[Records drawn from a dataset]

--- START ---

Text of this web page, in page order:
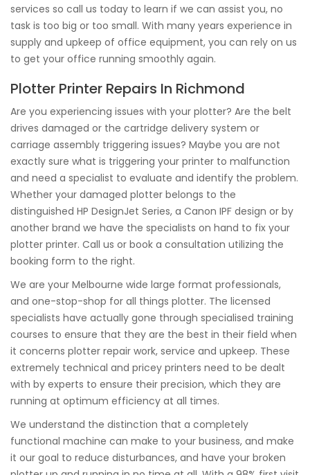
services so call us today to learn if we can assist you, no
task is too big or too small. With many years experience in
supply and upkeep of office equipment, you can rely on us
to get your office running smoothly again.
Plotter Printer Repairs In Richmond
Are you experiencing issues with your plotter? Are the belt
drives damaged or the cartridge delivery system or
carriage assembly triggering issues? Maybe you are not
exactly sure what is triggering your printer to malfunction
and need a specialist to evaluate and identify the problem.
Whether your damaged plotter belongs to the
distinguished HP DesignJet Series, a Canon IPF design or by
another brand we have the specialists on hand to fix your
plotter printer. Call us or book a consultation utilizing the
booking form to the right.
We are your Melbourne wide large format professionals,
and one-stop-shop for all things plotter. The licensed
specialists have actually gone through specialised training
courses to ensure that they are the best in their field when
it concerns plotter repair work, service and upkeep. These
extremely technical and pricey printers need to be dealt
with by experts to ensure their precision, which they are
running at optimum efficiency at all times.
We understand the distinction that a completely
functional machine can make to your business, and make
it our goal to reduce disturbances, and have your broken
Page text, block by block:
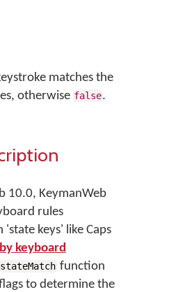
matches the
otherwise false.
10.0, KeymanWeb
rules
keys' like Caps
keyboard
stateMatch function
to determine the

--- END ---

■ Exercise objective
Copy the lines of the records, beginning where the line containing "Page text, block" appears and continuing through the final line, exactly and with no pictures.

■ Written answer
Page text, block by block:
matches the
otherwise false.
10.0, KeymanWeb
rules
keys' like Caps
keyboard
stateMatch function
to determine the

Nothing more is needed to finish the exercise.